Assigned task — In the records below, find the line with "Automatisches Schließen von" and repeat exactly every line from it through the line with "Data Fusion (background". Pictures stay out.

Input material —
*** Block opens ***
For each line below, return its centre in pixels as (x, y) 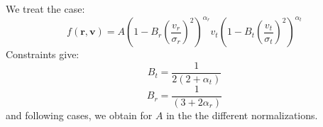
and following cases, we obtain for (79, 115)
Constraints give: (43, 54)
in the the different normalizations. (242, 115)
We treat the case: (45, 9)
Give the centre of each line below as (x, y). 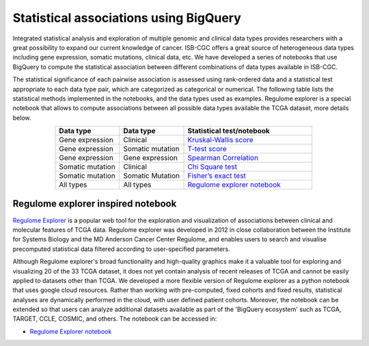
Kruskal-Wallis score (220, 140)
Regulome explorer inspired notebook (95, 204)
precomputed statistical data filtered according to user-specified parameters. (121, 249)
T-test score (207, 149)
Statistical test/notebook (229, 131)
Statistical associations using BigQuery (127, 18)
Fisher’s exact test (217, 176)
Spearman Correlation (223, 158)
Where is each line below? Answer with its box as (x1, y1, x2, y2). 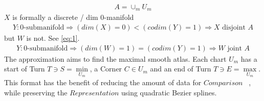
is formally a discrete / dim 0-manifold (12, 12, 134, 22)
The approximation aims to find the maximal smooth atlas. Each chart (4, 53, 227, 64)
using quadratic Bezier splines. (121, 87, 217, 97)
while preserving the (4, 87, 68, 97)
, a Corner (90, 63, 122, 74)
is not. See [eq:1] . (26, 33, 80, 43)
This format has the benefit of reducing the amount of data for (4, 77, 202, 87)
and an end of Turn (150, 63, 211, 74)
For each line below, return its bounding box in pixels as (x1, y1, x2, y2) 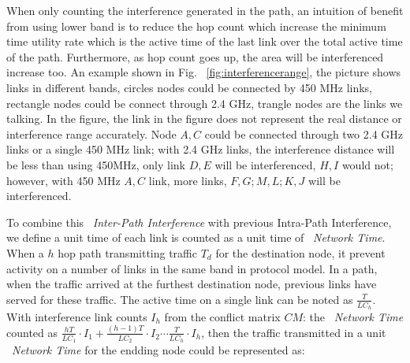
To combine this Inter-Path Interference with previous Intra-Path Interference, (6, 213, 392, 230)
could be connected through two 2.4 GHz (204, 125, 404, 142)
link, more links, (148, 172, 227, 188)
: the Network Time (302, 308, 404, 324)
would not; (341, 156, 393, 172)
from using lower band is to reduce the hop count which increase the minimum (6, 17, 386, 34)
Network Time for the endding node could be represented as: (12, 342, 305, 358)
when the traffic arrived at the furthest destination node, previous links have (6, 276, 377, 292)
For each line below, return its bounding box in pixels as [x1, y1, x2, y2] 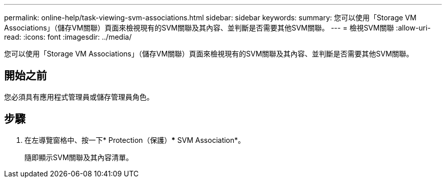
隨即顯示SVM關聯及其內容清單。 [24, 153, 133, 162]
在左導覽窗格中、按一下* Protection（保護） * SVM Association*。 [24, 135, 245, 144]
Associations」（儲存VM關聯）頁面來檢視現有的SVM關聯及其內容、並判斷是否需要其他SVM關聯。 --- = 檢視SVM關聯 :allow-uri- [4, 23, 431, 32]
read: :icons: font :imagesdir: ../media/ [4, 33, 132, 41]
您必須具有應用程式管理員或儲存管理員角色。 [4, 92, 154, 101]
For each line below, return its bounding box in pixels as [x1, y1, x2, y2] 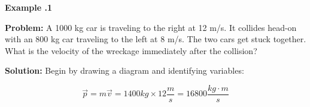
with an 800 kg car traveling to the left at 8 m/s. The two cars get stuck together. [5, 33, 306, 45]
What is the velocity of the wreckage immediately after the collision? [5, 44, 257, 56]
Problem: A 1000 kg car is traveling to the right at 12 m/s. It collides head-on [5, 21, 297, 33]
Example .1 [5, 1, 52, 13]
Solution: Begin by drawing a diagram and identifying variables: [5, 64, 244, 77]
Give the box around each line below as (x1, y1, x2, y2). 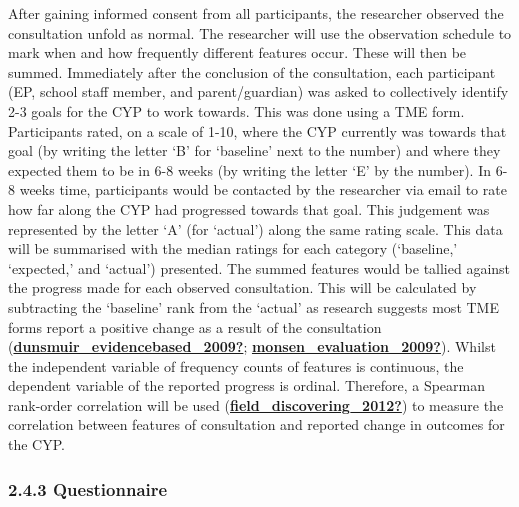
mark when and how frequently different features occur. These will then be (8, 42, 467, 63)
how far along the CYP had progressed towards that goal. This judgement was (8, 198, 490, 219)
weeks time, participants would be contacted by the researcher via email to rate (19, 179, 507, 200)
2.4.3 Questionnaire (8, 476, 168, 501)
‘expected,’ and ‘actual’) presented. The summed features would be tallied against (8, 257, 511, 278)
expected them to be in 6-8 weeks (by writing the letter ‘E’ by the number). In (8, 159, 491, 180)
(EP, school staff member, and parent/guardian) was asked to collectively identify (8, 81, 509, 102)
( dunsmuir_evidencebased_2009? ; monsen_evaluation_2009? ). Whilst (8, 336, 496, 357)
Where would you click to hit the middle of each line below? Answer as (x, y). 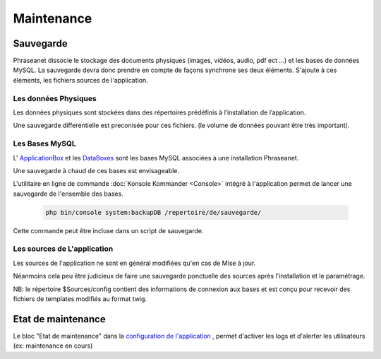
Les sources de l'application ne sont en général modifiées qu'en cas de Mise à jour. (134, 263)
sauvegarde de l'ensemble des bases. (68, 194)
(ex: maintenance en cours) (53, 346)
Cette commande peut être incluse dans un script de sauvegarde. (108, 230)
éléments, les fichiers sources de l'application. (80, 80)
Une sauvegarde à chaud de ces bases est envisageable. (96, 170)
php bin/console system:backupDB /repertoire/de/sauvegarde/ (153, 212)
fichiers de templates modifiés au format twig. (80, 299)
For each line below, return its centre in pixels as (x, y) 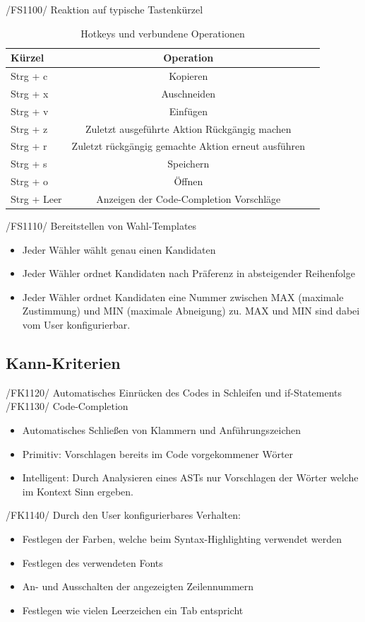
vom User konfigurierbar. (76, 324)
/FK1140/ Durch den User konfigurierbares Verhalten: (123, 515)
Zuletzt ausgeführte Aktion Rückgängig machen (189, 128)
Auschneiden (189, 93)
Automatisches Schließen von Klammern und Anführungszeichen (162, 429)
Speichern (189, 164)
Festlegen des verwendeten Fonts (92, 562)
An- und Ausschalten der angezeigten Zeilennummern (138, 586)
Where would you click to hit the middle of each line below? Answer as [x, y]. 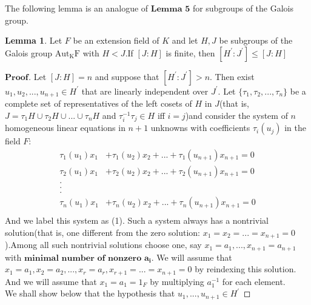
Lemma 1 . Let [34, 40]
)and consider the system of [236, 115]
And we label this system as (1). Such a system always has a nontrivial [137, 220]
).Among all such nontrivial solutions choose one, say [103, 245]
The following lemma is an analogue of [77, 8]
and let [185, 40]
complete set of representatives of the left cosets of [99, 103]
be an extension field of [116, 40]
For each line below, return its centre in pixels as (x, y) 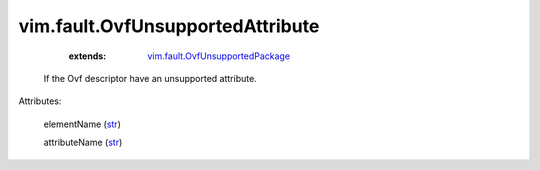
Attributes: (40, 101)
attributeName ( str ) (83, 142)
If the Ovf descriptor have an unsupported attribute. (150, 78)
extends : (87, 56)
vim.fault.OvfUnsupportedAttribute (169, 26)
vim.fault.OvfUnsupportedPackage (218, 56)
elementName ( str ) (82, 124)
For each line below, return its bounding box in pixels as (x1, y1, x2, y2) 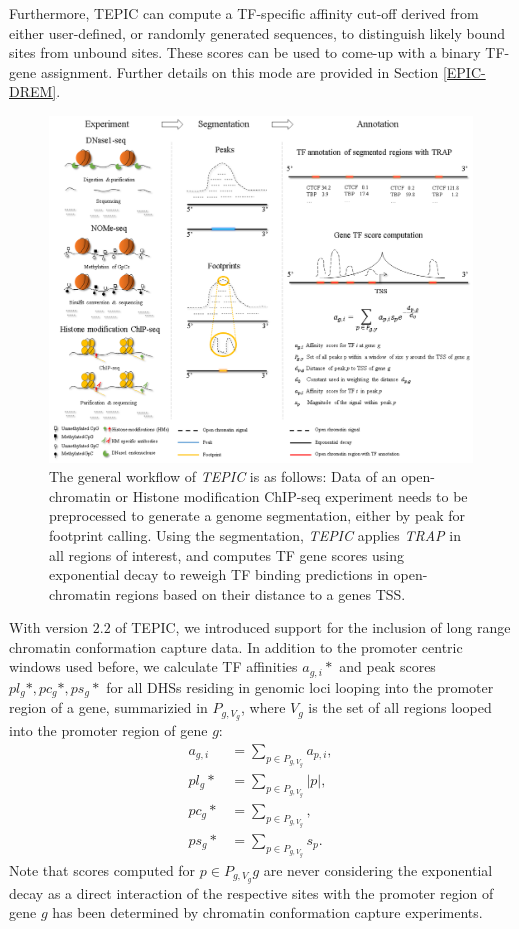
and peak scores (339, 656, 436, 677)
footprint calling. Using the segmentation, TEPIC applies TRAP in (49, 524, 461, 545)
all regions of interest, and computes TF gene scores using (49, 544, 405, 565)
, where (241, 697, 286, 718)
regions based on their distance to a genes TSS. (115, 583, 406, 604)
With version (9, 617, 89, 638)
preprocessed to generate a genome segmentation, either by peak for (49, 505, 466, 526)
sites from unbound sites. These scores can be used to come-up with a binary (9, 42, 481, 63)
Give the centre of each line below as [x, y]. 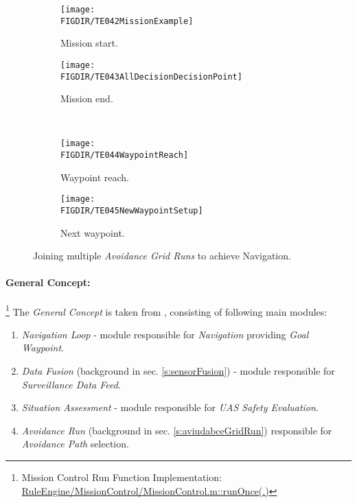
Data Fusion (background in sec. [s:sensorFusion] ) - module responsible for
*** Block closes ***
*** Block opens ***
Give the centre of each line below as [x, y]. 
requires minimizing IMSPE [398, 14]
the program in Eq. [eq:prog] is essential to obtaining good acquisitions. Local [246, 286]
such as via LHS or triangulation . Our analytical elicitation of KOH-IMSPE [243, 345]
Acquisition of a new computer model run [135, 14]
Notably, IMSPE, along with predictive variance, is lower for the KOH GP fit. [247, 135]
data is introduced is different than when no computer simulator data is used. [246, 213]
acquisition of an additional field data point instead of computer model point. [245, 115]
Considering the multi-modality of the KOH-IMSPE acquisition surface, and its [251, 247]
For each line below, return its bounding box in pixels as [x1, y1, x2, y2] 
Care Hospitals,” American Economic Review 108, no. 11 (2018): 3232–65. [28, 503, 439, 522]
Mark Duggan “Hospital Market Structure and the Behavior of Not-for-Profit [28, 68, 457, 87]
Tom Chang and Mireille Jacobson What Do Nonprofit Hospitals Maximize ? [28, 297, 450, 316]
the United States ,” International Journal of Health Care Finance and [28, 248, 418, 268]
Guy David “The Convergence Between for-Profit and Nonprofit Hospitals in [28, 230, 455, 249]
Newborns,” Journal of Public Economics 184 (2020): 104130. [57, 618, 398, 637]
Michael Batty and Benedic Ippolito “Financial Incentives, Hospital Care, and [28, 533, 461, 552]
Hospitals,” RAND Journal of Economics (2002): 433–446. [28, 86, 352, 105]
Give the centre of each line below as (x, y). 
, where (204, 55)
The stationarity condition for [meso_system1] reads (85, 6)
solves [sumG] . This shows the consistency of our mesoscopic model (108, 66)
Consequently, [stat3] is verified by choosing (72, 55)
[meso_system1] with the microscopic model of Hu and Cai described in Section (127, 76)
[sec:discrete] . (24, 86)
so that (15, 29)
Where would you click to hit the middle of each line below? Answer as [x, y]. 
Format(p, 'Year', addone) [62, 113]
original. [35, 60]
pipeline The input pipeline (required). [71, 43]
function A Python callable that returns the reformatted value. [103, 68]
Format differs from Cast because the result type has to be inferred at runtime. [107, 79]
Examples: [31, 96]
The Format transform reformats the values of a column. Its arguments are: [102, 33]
*** Block closes ***
*** Block opens ***
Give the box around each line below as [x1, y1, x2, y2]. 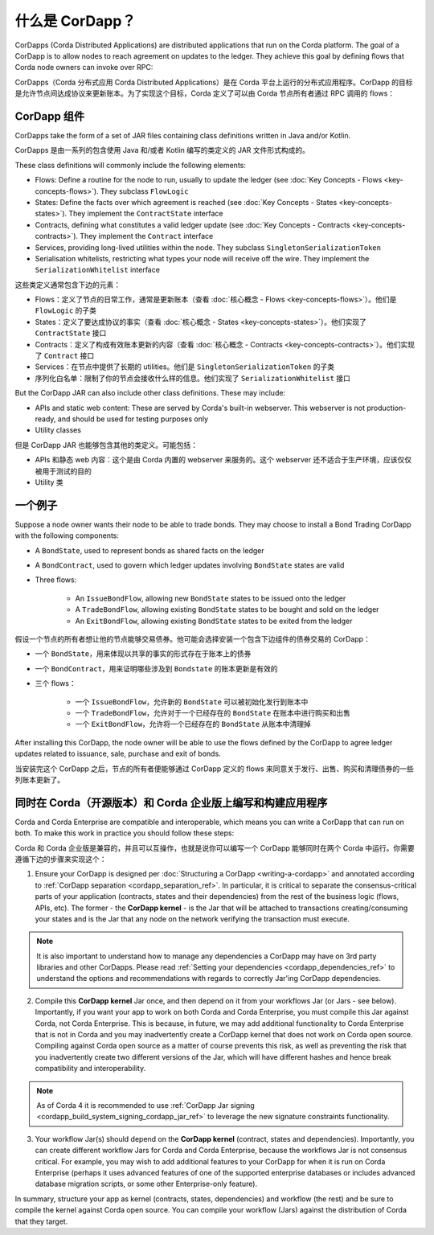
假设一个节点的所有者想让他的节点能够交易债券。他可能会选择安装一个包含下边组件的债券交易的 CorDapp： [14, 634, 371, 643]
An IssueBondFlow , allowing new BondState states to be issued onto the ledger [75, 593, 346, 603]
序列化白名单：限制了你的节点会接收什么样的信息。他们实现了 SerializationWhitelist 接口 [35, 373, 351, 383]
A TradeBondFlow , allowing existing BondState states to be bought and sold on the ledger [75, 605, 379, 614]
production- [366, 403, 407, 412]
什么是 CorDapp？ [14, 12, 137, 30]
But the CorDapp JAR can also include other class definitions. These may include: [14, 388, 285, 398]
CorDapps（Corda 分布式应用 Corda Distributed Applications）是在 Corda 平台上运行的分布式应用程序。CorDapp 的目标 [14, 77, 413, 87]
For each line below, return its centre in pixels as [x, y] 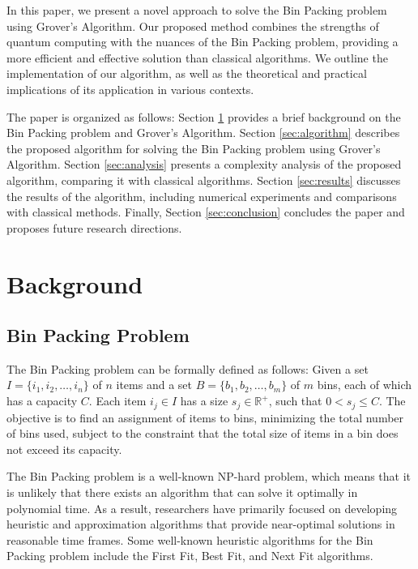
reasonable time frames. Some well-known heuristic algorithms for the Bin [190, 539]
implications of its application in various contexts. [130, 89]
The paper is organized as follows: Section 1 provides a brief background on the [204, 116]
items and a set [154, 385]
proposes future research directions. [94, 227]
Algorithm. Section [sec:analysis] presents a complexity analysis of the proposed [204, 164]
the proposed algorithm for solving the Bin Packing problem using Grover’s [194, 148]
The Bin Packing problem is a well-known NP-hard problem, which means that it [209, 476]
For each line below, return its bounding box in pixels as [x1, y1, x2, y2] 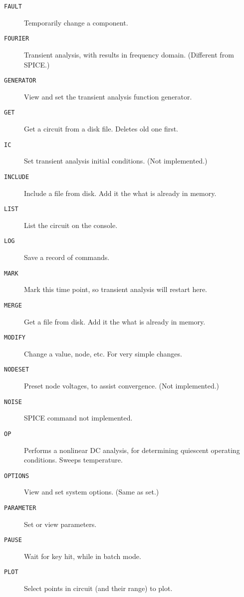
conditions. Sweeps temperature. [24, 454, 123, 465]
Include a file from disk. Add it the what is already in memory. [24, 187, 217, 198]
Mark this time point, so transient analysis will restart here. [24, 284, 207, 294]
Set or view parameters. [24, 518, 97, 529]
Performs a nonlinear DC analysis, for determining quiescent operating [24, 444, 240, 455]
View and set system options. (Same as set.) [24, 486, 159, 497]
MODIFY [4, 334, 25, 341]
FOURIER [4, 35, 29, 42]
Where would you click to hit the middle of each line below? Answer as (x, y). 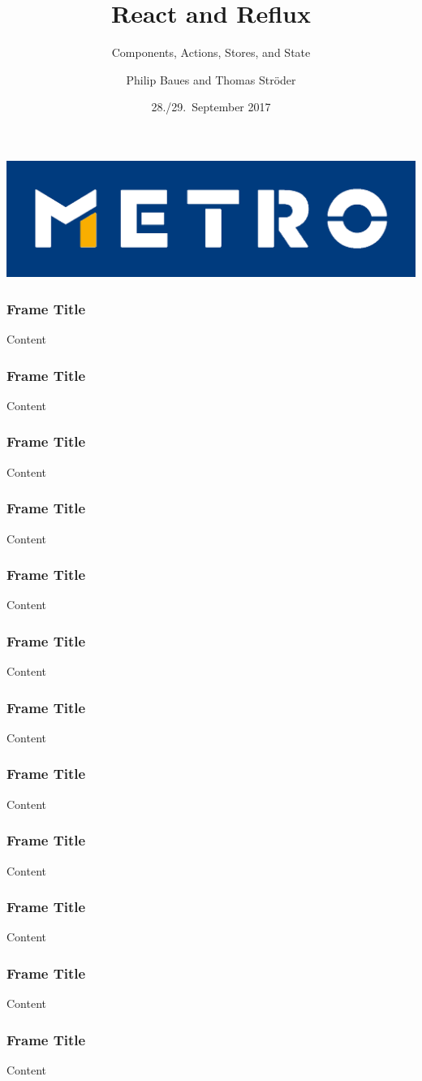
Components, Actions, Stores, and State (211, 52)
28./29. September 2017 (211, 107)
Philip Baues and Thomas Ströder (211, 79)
*** Block closes ***
The answer —
Automatisches Schließen von Klammern und Anführungszeichen (162, 429)
Speichern (189, 164)
Festlegen des verwendeten Fonts (92, 562)
An- und Ausschalten der angezeigten Zeilennummern (138, 586)
Where would you click to hit the middle of each line below? Answer as [x, y]. 
Lemma 1 . Let [34, 40]
)and consider the system of [236, 115]
And we label this system as (1). Such a system always has a nontrivial [137, 220]
).Among all such nontrivial solutions choose one, say [103, 245]
The following lemma is an analogue of [77, 8]
and let [185, 40]
complete set of representatives of the left cosets of [99, 103]
be an extension field of [116, 40]
For each line below, return its centre in pixels as (x, y) 
Attributes: (40, 101)
attributeName ( str ) (83, 142)
If the Ovf descriptor have an unsupported attribute. (150, 78)
extends : (87, 56)
vim.fault.OvfUnsupportedAttribute (169, 26)
vim.fault.OvfUnsupportedPackage (218, 56)
elementName ( str ) (82, 124)
For each line below, return its bounding box in pixels as (x1, y1, x2, y2) 
and peak scores (339, 656, 436, 677)
footprint calling. Using the segmentation, TEPIC applies TRAP in (49, 524, 461, 545)
all regions of interest, and computes TF gene scores using (49, 544, 405, 565)
, where (241, 697, 286, 718)
regions based on their distance to a genes TSS. (115, 583, 406, 604)
With version (9, 617, 89, 638)
preprocessed to generate a genome segmentation, either by peak for (49, 505, 466, 526)
sites from unbound sites. These scores can be used to come-up with a binary (9, 42, 481, 63)
Give the centre of each line below as [x, y]. 
Data Fusion (background in sec. [s:sensorFusion] ) - module responsible for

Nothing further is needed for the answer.